Greevy, who testified last week in favor of SB 258, says he’s been involved in dozens of what lawyers refer to as “quiet title” actions, when surface owners try to gain the subsurface rights. Often it involves complicated detective work.
“Sometimes we do the search and we find people,” says Greevy. “And then it’s tough darts [for the surface owner], because typically [the subsurface owner] never knew they had them. So they’re smiling, and the landowner is praying in his beer.”
Often, he says, the mineral rights are divided among dozens of people scattered all over the country.
“There are two different scenarios here,” says Greevy. “You got the normal mom and pop farmer folks who don’t have their rights.” Greevy says SB 258 is designed to help them.
Another scenario, Greevy says, involves lumber companies that operated back at the turn of the century. These companies often sold off their surface rights, but kept the mineral rights to thousands of acres spread beneath dozens, or perhaps hundreds, of current landowners.
“Those are quiet title actions on steroids,” says Greevy.
Greevy says SB 258 won’t affect those cases. But, in the cases of small landowners who use “quiet title” to reconnect their surface and mineral rights, it could help “give gas companies the certainty they need in order to lease.”
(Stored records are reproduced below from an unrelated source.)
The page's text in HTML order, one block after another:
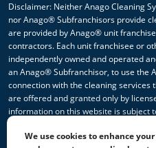
Disclaimer: Neither Anago Cleaning
nor Anago® Subfranchisors provide
are provided by Anago® unit
contractors. Each unit franchisee or
independently owned and operated
an Anago® Subfranchisor, to use the
connection with the cleaning services
are offered and granted only by
information on this website is subject
© 2026 All Rights
We use cookies to enhance
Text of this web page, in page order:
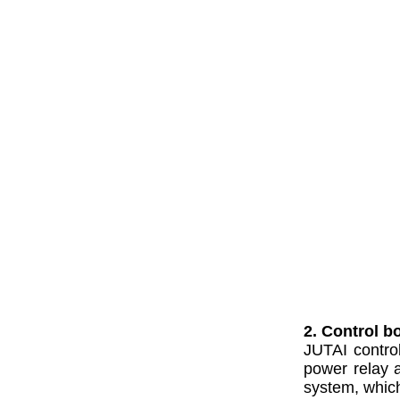
2. Control
JUTAI
power relay
system,
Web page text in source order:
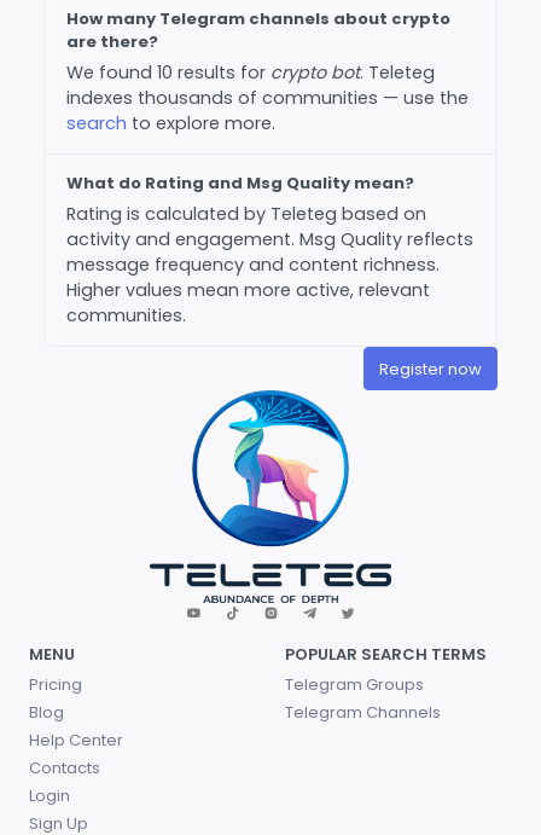
How many Telegram channels about crypto
are there?
We found 10 results for crypto bot. Teleteg
indexes thousands of communities — use the
search to explore more.
What do Rating and Msg Quality mean?
Rating is calculated by Teleteg based on
activity and engagement. Msg Quality reflects
message frequency and content richness.
Higher values mean more active, relevant
communities.
Register now
MENU
Pricing
Blog
Help Center
Contacts
Login
Sign Up
POPULAR SEARCH TERMS
Telegram Groups
Telegram Channels
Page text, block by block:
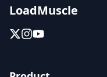
LoadMuscle
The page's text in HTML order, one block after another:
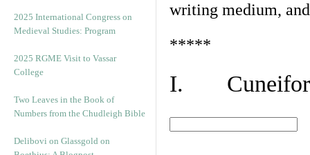
2025 International Congress on
Medieval Studies: Program
2025 RGME Visit to Vassar
College
Two Leaves in the Book of
Numbers from the Chudleigh Bible
Delibovi on Glassgold on
writing medium,
*****
I.
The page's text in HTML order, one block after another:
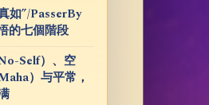
如”/PasserBy
的七個階段
Self）、空
）与平常，
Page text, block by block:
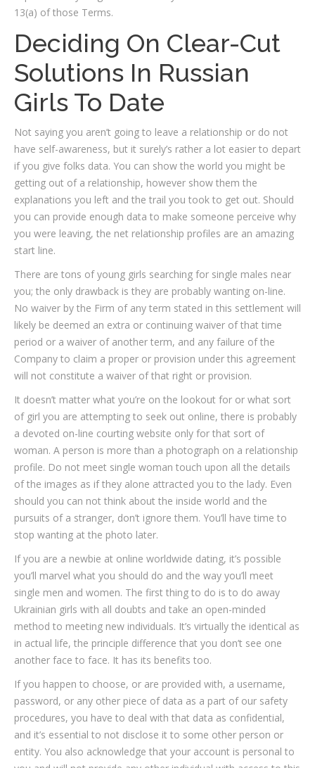
13(a) of those Terms.
Deciding On Clear-Cut
Solutions In Russian
Girls To Date
Not saying you aren’t going to leave a relationship or do not
have self-awareness, but it surely’s rather a lot easier to depart
if you give folks data. You can show the world you might be
getting out of a relationship, however show them the
explanations you left and the trail you took to get out. Should
you can provide enough data to make someone perceive why
you were leaving, the net relationship profiles are an amazing
start line.
There are tons of young girls searching for single males near
you; the only drawback is they are probably wanting on-line.
No waiver by the Firm of any term stated in this settlement will
likely be deemed an extra or continuing waiver of that time
period or a waiver of another term, and any failure of the
Company to claim a proper or provision under this agreement
will not constitute a waiver of that right or provision.
It doesn’t matter what you’re on the lookout for or what sort
of girl you are attempting to seek out online, there is probably
a devoted on-line courting website only for that sort of
woman. A person is more than a photograph on a relationship
profile. Do not meet single woman touch upon all the details
of the images as if they alone attracted you to the lady. Even
should you can not think about the inside world and the
pursuits of a stranger, don’t ignore them. You’ll have time to
stop wanting at the photo later.
If you are a newbie at online worldwide dating, it’s possible
you’ll marvel what you should do and the way you’ll meet
single men and women. The first thing to do is to do away
Ukrainian girls with all doubts and take an open-minded
method to meeting new individuals. It’s virtually the identical as
in actual life, the principle difference that you don’t see one
another face to face. It has its benefits too.
If you happen to choose, or are provided with, a username,
password, or any other piece of data as a part of our safety
procedures, you have to deal with that data as confidential,
and it’s essential to not disclose it to some other person or
entity. You also acknowledge that your account is personal to
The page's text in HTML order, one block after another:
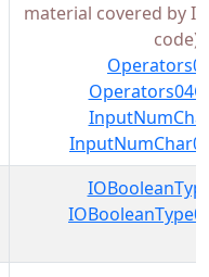
material covered by
code)

But gas drillers have mixed reviews of SB 258. In some cases, as Greevy said, it could help the gas drillers. But with other properties, it could also hurt them, especially if the surface owner opposes gas drilling.
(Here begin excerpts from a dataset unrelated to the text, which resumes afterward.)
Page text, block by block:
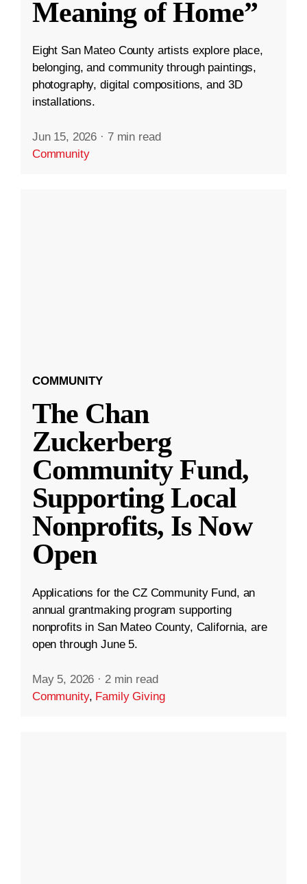
Meaning of Home”
Eight San Mateo County artists explore place,
belonging, and community through paintings,
photography, digital compositions, and 3D
installations.
Jun 15, 2026 · 7 min read
Community
COMMUNITY
The Chan
Zuckerberg
Community Fund,
Supporting Local
Nonprofits, Is Now
Open
Applications for the CZ Community Fund, an
annual grantmaking program supporting
nonprofits in San Mateo County, California, are
open through June 5.
May 5, 2026 · 2 min read
Community, Family Giving
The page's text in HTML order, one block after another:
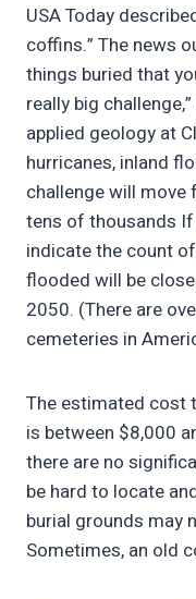
USA Today
coffins.” The news
things buried that
really big
applied geology at
hurricanes, inland
challenge will
tens of thousands
indicate the count
flooded will be
2050. (There are
cemeteries in
The estimated cost
is between $8,000
there are no
be hard to locate
burial grounds may
Sometimes, an old
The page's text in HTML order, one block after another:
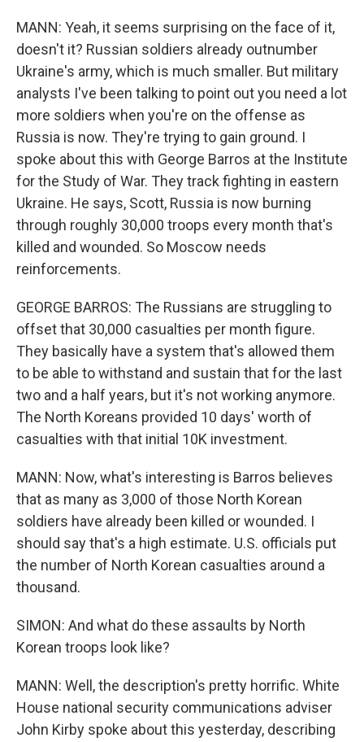
MANN: Yeah, it seems surprising on the face of it,
doesn't it? Russian soldiers already outnumber
Ukraine's army, which is much smaller. But military
analysts I've been talking to point out you need a lot
more soldiers when you're on the offense as
Russia is now. They're trying to gain ground. I
spoke about this with George Barros at the Institute
for the Study of War. They track fighting in eastern
Ukraine. He says, Scott, Russia is now burning
through roughly 30,000 troops every month that's
killed and wounded. So Moscow needs
reinforcements.
GEORGE BARROS: The Russians are struggling to
offset that 30,000 casualties per month figure.
They basically have a system that's allowed them
to be able to withstand and sustain that for the last
two and a half years, but it's not working anymore.
The North Koreans provided 10 days' worth of
casualties with that initial 10K investment.
MANN: Now, what's interesting is Barros believes
that as many as 3,000 of those North Korean
soldiers have already been killed or wounded. I
should say that's a high estimate. U.S. officials put
the number of North Korean casualties around a
thousand.
SIMON: And what do these assaults by North
Korean troops look like?
MANN: Well, the description's pretty horrific. White
House national security communications adviser
John Kirby spoke about this yesterday, describing
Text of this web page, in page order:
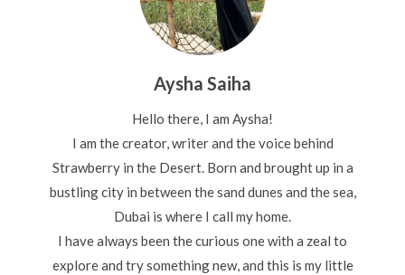
Aysha Saiha
Hello there, I am Aysha!
I am the creator, writer and the voice behind
Strawberry in the Desert. Born and brought up in a
bustling city in between the sand dunes and the sea,
Dubai is where I call my home.
I have always been the curious one with a zeal to
explore and try something new, and this is my little
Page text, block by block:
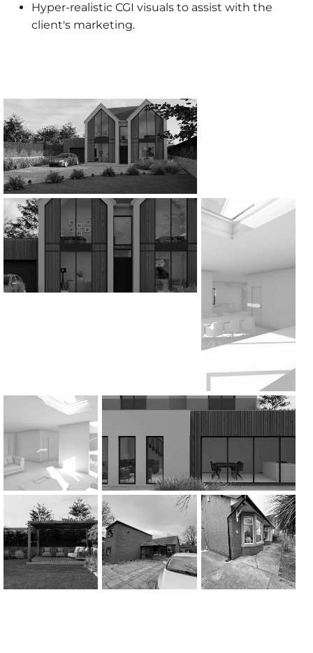
Hyper-realistic CGI visuals to assist with the
client's marketing.
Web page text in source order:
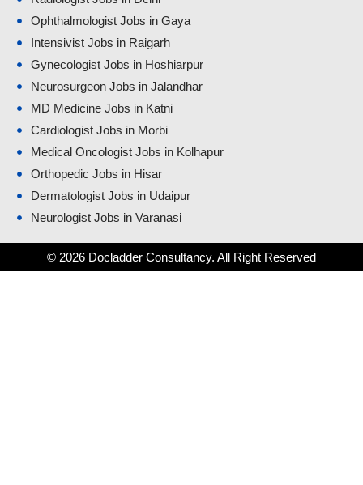
Ophthalmologist Jobs in Gaya
Intensivist Jobs in Raigarh
Gynecologist Jobs in Hoshiarpur
Neurosurgeon Jobs in Jalandhar
MD Medicine Jobs in Katni
Cardiologist Jobs in Morbi
Medical Oncologist Jobs in Kolhapur
Orthopedic Jobs in Hisar
Dermatologist Jobs in Udaipur
Neurologist Jobs in Varanasi
© 2026 Docladder Consultancy. All Right Reserved
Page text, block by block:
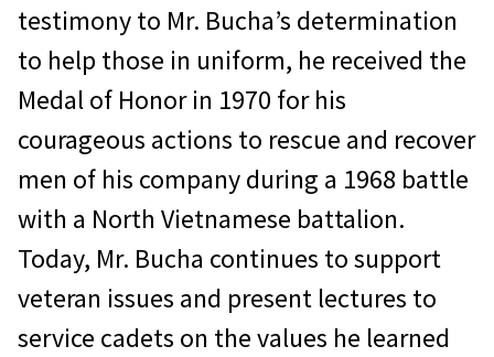
testimony to Mr. Bucha’s determination
to help those in uniform, he received the
Medal of Honor in 1970 for his
courageous actions to rescue and recover
men of his company during a 1968 battle
with a North Vietnamese battalion.
Today, Mr. Bucha continues to support
veteran issues and present lectures to
service cadets on the values he learned
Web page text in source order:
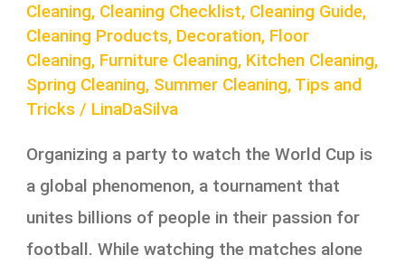
Cleaning, Cleaning Checklist, Cleaning Guide,
Cleaning Products, Decoration, Floor
Cleaning, Furniture Cleaning, Kitchen Cleaning,
Spring Cleaning, Summer Cleaning, Tips and
Tricks / LinaDaSilva
Organizing a party to watch the World Cup is
a global phenomenon, a tournament that
unites billions of people in their passion for
football. While watching the matches alone
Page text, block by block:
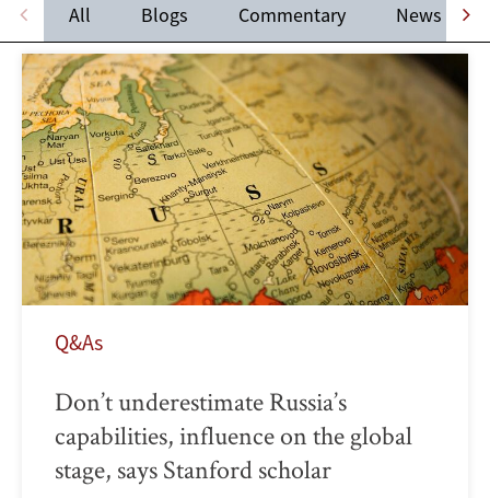
All Blogs Commentary News
Q&As
Don’t underestimate Russia’s
capabilities, influence on the global
stage, says Stanford scholar
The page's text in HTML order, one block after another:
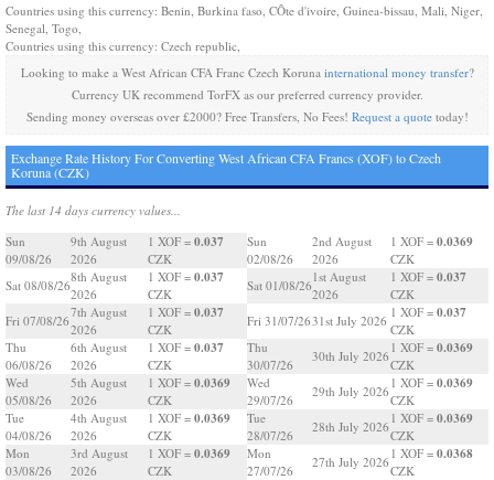
Countries using this currency: Benin, Burkina faso, CÔte d'ivoire, Guinea-bissau, Mali, Niger,
Senegal, Togo,
Countries using this currency: Czech republic,
Looking to make a West African CFA Franc Czech Koruna international money transfer?
Currency UK recommend TorFX as our preferred currency provider.
Sending money overseas over £2000? Free Transfers, No Fees! Request a quotetoday!
Exchange Rate History For Converting West African CFA Francs (XOF) to Czech
Koruna (CZK)
The last 14 days currency values...
Sun
09/08/26
9th August
2026
1 XOF = 0.037
CZK
Sat 08/08/26
8th August
2026
1 XOF = 0.037
CZK
Fri 07/08/26
7th August
2026
1 XOF = 0.037
CZK
Thu
06/08/26
6th August
2026
1 XOF = 0.037
CZK
Wed
05/08/26
5th August
2026
1 XOF = 0.0369
CZK
Tue
04/08/26
4th August
2026
1 XOF = 0.0369
CZK
Mon
03/08/26
3rd August
2026
1 XOF = 0.0369
CZK
Sun
02/08/26
2nd August
2026
1 XOF = 0.0369
CZK
Sat 01/08/26
1st August
2026
1 XOF = 0.037
CZK
Fri 31/07/2631st July 2026
1 XOF = 0.037
CZK
Thu
30/07/26
30th July 2026
1 XOF = 0.0369
CZK
Wed
29/07/26
29th July 2026
1 XOF = 0.0369
CZK
Tue
28/07/26
28th July 2026
1 XOF = 0.0369
CZK
Mon
27/07/26
27th July 2026
1 XOF = 0.0368
CZK

The Marcellus Shale Coalition did not take a strong position at the hearing, but did offer changes to the bill. And the Pennsylvania Independent Oil and Gas Association testified that their members are split. One gas driller, Pennsylvania General Energy, testified against the legislation.
In testimony last week to the Environmental Resources and Energy Committee, an attorney for PGE laid out the case against SB 258. Craig Meyer says if these landowners were to successfully gain ownership of the subsurface rights through a quiet title action, those judgements could be easily overturned by the courts if the original owner surfaces.
“SB 258 alters basic property law in Pennsylvania and would destabilize subsurface land titles,” Meyer testified.
Meyer did his own digging and found that 124 quiet title cases were filed in seven northern-tier counties between 2008 and 2012. He has doubts the rulings granting title to a surface owner could withstand a challenge from the original holder of the mineral rights:
“What this means in practical terms for an operating company like PGE is that there would be considerable uncertainty regarding ownership arising from the default judgments which would lead to an inability to obtain marketable or defensible title.”
Meyer says drillers will be less likely to put those gas leases into production.
Besides, he says, his company has never found it difficult to locate mineral rights owners. Meyer says the state should address issues surrounding split estates through the Dormant Oil and Gas Act, passed back in 2006. Under DOGA, the mineral rights revert to the state if the rightful owner is not found or identified after a period of time.
State Rep. Robert Godshall, R-Montgomery County, introduced legislation that would amend DOGA by transferring the subsurface rights to the surface owner if the mineral rights are deemed abandoned for more than 20 years.